Directions for this task —
Of the entries below, return only those lines from the line with "Английский язык" to the line with "Arte Ciencias sociales", exactly, both included.

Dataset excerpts
▬▬▬▬▬▬▬▬▬▬

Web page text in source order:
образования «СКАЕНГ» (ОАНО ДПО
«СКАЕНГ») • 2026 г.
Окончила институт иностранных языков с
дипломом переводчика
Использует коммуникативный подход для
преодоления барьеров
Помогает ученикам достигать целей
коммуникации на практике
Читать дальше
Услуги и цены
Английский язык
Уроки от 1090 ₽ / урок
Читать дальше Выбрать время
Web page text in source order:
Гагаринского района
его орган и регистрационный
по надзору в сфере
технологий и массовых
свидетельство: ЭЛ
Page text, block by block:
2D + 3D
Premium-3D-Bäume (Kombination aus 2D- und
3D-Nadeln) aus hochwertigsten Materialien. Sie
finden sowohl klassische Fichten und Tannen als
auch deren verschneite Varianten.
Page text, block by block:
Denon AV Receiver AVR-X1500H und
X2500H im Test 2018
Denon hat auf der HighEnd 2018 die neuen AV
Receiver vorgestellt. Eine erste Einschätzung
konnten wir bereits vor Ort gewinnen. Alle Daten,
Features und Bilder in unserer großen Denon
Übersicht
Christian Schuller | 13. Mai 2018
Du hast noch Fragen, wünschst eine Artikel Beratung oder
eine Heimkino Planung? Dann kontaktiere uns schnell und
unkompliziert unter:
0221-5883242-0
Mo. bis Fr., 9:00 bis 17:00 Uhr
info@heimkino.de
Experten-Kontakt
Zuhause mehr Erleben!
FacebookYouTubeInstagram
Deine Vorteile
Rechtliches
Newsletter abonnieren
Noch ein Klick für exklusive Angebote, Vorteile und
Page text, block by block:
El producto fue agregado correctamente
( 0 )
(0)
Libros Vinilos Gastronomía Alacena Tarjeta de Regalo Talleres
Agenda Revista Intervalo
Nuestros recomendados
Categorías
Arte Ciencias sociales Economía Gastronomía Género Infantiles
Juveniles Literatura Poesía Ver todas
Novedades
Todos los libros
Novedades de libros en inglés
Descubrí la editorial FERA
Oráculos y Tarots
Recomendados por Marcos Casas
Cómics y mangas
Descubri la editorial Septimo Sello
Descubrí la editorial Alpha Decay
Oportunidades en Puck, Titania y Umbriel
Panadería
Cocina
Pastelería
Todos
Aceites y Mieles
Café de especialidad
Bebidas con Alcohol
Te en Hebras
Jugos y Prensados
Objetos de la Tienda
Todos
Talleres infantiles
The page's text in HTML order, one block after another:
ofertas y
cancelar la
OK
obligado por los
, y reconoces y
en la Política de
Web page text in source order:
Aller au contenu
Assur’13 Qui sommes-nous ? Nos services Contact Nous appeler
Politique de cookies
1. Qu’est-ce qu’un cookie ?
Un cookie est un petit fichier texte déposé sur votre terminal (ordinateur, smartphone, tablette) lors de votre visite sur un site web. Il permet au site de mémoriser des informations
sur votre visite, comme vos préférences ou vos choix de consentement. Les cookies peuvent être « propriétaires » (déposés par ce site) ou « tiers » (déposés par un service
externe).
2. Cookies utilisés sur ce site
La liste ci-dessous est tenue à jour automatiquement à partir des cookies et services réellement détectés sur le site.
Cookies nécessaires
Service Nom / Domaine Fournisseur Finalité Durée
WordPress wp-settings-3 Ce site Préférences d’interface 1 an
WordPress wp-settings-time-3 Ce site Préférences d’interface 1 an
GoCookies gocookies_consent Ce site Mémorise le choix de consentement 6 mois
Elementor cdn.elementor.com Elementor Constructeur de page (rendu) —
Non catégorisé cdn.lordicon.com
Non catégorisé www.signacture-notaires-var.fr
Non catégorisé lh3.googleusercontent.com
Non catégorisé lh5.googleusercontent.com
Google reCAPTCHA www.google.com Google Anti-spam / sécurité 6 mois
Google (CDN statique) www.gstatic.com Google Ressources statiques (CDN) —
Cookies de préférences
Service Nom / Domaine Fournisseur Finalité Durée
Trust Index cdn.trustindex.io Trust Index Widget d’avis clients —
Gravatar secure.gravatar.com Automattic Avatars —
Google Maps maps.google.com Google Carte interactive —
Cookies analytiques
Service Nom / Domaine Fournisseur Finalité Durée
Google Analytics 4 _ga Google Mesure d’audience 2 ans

▬▬▬▬▬▬▬▬▬▬

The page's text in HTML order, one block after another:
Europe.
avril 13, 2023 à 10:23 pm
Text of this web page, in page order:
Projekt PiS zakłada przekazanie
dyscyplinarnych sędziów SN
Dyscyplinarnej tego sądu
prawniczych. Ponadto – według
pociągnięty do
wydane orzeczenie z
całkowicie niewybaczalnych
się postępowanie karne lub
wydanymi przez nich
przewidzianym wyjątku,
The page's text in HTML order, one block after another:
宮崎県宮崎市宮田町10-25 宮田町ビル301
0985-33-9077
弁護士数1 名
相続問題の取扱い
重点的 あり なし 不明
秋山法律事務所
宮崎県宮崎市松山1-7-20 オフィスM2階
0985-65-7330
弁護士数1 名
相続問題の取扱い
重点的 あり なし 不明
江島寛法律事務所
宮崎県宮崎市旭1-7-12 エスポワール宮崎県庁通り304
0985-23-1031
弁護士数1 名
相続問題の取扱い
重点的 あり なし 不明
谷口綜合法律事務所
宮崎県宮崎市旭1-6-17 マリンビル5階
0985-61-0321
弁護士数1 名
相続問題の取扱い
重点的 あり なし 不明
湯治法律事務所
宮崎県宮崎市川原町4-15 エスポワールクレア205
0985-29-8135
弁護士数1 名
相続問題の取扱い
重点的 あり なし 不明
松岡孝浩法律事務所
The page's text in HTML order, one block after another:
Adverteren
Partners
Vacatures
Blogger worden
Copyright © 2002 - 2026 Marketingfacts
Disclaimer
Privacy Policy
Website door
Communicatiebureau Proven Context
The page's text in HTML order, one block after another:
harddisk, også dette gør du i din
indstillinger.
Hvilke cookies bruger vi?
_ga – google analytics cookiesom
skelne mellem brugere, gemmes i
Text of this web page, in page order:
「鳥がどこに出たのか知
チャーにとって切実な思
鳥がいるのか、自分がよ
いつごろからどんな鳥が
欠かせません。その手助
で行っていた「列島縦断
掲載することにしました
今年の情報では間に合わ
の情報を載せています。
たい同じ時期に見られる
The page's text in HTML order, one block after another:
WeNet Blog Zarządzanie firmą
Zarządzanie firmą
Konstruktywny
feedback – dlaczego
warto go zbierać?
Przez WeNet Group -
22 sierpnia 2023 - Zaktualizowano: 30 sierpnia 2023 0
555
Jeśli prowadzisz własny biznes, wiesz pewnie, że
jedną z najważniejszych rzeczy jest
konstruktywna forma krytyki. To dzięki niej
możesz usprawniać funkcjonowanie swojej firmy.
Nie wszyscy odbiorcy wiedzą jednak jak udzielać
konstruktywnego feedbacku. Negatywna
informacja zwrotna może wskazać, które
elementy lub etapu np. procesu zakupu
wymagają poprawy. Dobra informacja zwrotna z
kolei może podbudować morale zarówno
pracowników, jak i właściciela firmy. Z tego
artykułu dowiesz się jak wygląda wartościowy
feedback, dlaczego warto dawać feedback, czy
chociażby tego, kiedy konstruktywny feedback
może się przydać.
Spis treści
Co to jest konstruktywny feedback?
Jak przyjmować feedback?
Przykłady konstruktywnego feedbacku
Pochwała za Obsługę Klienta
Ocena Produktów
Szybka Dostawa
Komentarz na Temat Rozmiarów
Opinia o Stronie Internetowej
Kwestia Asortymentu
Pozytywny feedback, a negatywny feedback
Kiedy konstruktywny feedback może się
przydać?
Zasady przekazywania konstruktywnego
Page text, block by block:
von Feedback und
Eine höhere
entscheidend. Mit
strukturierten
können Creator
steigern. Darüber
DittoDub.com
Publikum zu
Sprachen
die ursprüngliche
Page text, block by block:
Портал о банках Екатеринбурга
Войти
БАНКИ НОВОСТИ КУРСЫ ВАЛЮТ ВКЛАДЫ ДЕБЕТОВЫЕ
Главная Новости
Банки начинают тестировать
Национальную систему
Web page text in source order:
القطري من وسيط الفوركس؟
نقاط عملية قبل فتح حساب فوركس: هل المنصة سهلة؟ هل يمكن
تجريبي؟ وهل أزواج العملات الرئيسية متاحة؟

▬▬▬▬▬▬▬▬▬▬

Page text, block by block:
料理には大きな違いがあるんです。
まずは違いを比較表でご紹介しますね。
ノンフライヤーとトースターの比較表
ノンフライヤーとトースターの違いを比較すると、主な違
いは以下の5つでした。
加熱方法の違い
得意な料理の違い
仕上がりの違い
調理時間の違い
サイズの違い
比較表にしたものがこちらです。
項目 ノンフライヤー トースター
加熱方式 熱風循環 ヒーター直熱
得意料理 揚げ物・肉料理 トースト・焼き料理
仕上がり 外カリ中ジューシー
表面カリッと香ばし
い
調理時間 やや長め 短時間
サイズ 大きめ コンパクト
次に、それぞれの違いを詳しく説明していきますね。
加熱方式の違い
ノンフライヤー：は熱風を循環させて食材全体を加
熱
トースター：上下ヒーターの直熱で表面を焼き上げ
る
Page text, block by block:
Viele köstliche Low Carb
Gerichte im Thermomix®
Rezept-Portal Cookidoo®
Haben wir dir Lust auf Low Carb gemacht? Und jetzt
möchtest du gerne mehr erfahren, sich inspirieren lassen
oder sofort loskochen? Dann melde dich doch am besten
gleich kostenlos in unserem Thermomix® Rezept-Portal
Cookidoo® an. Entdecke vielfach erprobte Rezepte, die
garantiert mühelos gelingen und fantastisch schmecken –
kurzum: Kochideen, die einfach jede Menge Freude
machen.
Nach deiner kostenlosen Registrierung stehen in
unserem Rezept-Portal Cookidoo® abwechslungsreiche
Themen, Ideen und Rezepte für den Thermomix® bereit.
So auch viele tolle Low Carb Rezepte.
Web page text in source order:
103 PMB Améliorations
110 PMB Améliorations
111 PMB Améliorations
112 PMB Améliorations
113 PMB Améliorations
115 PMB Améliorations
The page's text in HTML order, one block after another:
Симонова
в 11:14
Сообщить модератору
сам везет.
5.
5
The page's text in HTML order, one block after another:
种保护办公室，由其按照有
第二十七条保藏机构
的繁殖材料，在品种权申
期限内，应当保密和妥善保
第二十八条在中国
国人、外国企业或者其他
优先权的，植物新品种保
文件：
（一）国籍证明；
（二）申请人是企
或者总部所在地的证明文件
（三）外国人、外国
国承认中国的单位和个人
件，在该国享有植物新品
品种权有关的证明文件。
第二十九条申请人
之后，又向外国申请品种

▬▬▬▬▬▬▬▬▬▬

Task output —
Английский язык
Уроки от 1090 ₽ / урок
Читать дальше Выбрать время
Web page text in source order:
Гагаринского района
его орган и регистрационный
по надзору в сфере
технологий и массовых
свидетельство: ЭЛ
Page text, block by block:
2D + 3D
Premium-3D-Bäume (Kombination aus 2D- und
3D-Nadeln) aus hochwertigsten Materialien. Sie
finden sowohl klassische Fichten und Tannen als
auch deren verschneite Varianten.
Page text, block by block:
Denon AV Receiver AVR-X1500H und
X2500H im Test 2018
Denon hat auf der HighEnd 2018 die neuen AV
Receiver vorgestellt. Eine erste Einschätzung
konnten wir bereits vor Ort gewinnen. Alle Daten,
Features und Bilder in unserer großen Denon
Übersicht
Christian Schuller | 13. Mai 2018
Du hast noch Fragen, wünschst eine Artikel Beratung oder
eine Heimkino Planung? Dann kontaktiere uns schnell und
unkompliziert unter:
0221-5883242-0
Mo. bis Fr., 9:00 bis 17:00 Uhr
info@heimkino.de
Experten-Kontakt
Zuhause mehr Erleben!
FacebookYouTubeInstagram
Deine Vorteile
Rechtliches
Newsletter abonnieren
Noch ein Klick für exklusive Angebote, Vorteile und
Page text, block by block:
El producto fue agregado correctamente
( 0 )
(0)
Libros Vinilos Gastronomía Alacena Tarjeta de Regalo Talleres
Agenda Revista Intervalo
Nuestros recomendados
Categorías
Arte Ciencias sociales Economía Gastronomía Género Infantiles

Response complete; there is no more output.